Have you been watching SSSS.Dynazenon? While I love the characters, insights, and animation in both that show and SSSS.Gridman, the S^4 series have remained a hard sell for me, and this even though my earliest memories of anime (and TV in general) include another giant robot series, Voltron. In fact, it’s the whole giant robot / kaiju parts that I have difficulty getting into. That aspect is culturally very Japanese, and not a part of nerd culture that I’ve sunk much into since childhood. I’m expected to easily accept a storyline about mecha fighting kaiju, much like the S^4 characters do, as displayed in their cavalier attitudes towards the events of the series. Kaiju attacking the city? Ain’t no thang—this is Japan, after all. Combining to form a giant robot? We’re Japanese—we’ve been preparing for this all our lives. Yomogi, Yume, and the rest are totally unfazed.
But I don’t think it’s just the cultural perspective that leads the Dynazenon crew to be at relative ease with everything that’s going on—I think that it’s also the attitudes imbued in their characters, etched there through experience. For instance, in episode three, when Gauma reveals he’s operating the unit to try to reach someone of the opposite sex, the rest of the team is like, “Yeah, we get it. We’ll help you,” which is nice and all but, ya know, you could die out there, all to help a weird guy get reconnected with his lady friend. Who but this ragtag group would make such a decision?

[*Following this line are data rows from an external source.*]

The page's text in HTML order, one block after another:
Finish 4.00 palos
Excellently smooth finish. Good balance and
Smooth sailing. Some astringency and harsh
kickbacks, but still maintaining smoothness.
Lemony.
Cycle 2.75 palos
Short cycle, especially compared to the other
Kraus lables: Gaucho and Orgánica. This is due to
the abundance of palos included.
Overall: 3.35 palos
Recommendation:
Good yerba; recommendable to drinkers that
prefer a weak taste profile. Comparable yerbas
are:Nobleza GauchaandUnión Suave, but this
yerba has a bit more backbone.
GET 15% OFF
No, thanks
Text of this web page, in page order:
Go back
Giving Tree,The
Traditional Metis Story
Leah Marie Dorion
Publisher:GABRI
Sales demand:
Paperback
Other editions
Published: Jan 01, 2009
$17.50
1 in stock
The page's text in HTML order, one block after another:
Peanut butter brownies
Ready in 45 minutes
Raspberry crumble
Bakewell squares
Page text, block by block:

Maybe this lackadaisical attitude points back to one of the thoughts I mentioned earlier: These pilots have been waiting for this moment all their lives—of if not that long, at least since some singular moment in their pasts. Maybe they haven’t been exactly preparing to fight kaiju, but they’ve been ready for something momentous, something that uses what they’ve learned and experienced and puts that to work.
Take a look at Yume. She’s developed a reputation for stringing guys along at school—Yomogi most recently. It’s soon revealed, however, that she’s actually quite a decent person, and that her behavior is likely connected to home and personal difficulties that arose after the death of her older sister several years ago. For her, fighting kaiju in a giant robot is not the preeminent event of her life—the loss of her sister was. Flying an aircraft that joins with other vehicles to form a giant mecha dinosaur, as incredible as it is, is merely the next major event in her life. And she’s surprisingly prepared and eager to do it.

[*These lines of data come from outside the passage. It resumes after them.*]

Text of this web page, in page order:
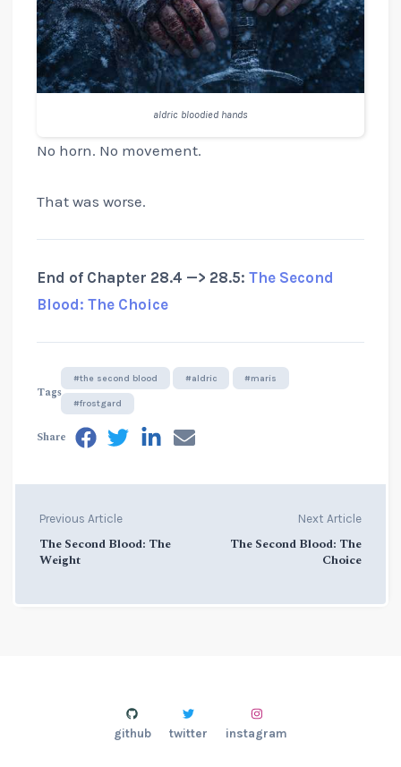
aldric bloodied hands
No horn. No movement.
That was worse.
End of Chapter 28.4 —> 28.5: The Second
Blood: The Choice
Tags
#the second blood #aldric #maris
#frostgard
Share
Previous Article
The Second Blood: The
Weight
Next Article
The Second Blood: The
Choice
github twitter instagram
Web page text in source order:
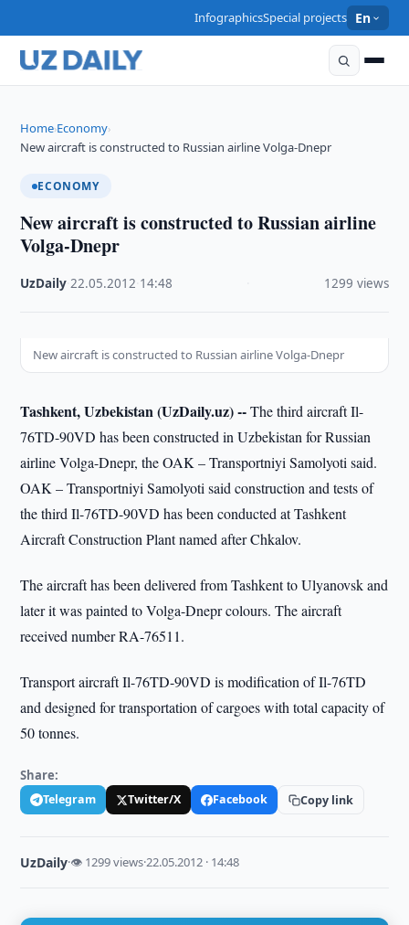
InfographicsSpecial projects En
Home›Economy›
New aircraft is constructed to Russian airline Volga-Dnepr
ECONOMY
New aircraft is constructed to Russian airline
Volga-Dnepr
UzDaily ·22.05.2012 14:48 1299 views
New aircraft is constructed to Russian airline Volga-Dnepr
Tashkent, Uzbekistan (UzDaily.uz) --The third aircraft Il-
76TD-90VD has been constructed in Uzbekistan for Russian
airline Volga-Dnepr, the OAK – Transportniyi Samolyoti said.
OAK – Transportniyi Samolyoti said construction and tests of
the third Il-76TD-90VD has been conducted at Tashkent
Aircraft Construction Plant named after Chkalov.
The aircraft has been delivered from Tashkent to Ulyanovsk and
later it was painted to Volga-Dnepr colours. The aircraft
received number RA-76511.
Transport aircraft Il-76TD-90VD is modification of Il-76TD
and designed for transportation of cargoes with total capacity of
50 tonnes.
Share:
Telegram Twitter/X Facebook Copy link
UzDaily·👁 1299 views·22.05.2012 · 14:48
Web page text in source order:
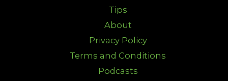
Tips
About
Privacy Policy
Terms and Conditions
Podcasts
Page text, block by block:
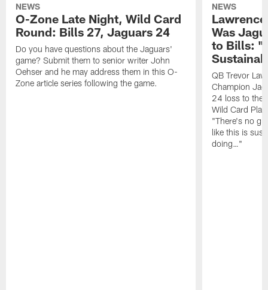
NEWS
O-Zone Late Night, Wild Card
Round: Bills 27, Jaguars 24
Do you have questions about the Jaguars'
game? Submit them to senior writer John
Oehser and he may address them in this O-
Zone article series following the game.
NEWS
Was
to Bills: "I
QB Trevor
Champion
24 loss to the
Wild Card
"There's no
like this is
doing…"

Episode three, which delves a little deeper into Yume’s tragic past, reminds me of a family member of mine who likewise experienced an unexpected death. In his case, it was his best friend, randomly murdered as a young adult in a shooting that remains unsolved to this day. This family member is a brilliant guy, and up until then was very driven to do “big things” with his life, and had a reasonable but ambitious plan to accomplish it all. He was also, in all honesty, pretty self-centered. If you thought differently from him, if you were in the way of his plans, well, get out of the way. His friend’s death, however, transformed him completely—he’s since become far kinder and in fact, turned into one of the most selfless people I’ve ever known, someone we depend on and love. When he later married and had children, it really wasn’t a game changer for him—he had already changed. He was ready.
My experience with parenthood was different. As I’ve related many times before, having children forced me to confront my shortcomings and realize that this dream I had since I was young, of being an incredible father, wasn’t coming true. To my surprise, a desire to be a good dad wasn’t enough—I needed, you know, skills and characteristics to become one, and I was lacking in so many necessary areas. The struggles I had with parenthood were my big transition point in life, the event that forced me to grow and move toward everything else that followed.
In that way, maybe I’m more like the NEET in the group, Koyomi, the only one for whom it seems piloting a mecha is his turning point, the singular event that could change everything from here on out. Perhaps, like me, he’ll come to take more responsibility, to put himself out there despite the risk of failure, and to keep moving forward even when it hurts. Because whether it’s by piloting the Dynazenon or being responsible for an infant’s life, it’s sometimes the overwhelming events in life that lead to transformation.
What’s your singular event, your piloting of Dynazenon that has transformed your life? Please share with us in the comments below.
SSSS.Dynazenon can be streamed through Funimation.
Thank you for this article! I think that, for me, what really changed the game was a particular act of trust that (I think) God asked from me in 2013, while I was at University. Until then, I thought I more or less knew what to expect from life, and I was used to reason my way through the varying circumstances, taking Christ and His word into account. Everything I had discerned in my prayer life up to that point were things that I more or less knew, or similar to the experience of Christians around me. Instead, this was quite crazy, personal, would look odd, and the results were unpredictable. I felt increasingly like Indiana Jones walking over the invisible bridge. I didn’t get a clear-cut resolution (only hints that it made sense), and I may have been wrong, so for now I will omit what it was specifically. But it certainly made me look everything with new eyes, and drove home that with God, everything is truly possible. Since then my life has increasingly felt more like Our Lord raiding everything in my life and the Universe, big and small, and me tagging along Him. In a way, right now, flying an aircraft that turns out to be a part of a giant mecha dinosaur doesn’t sound so insane.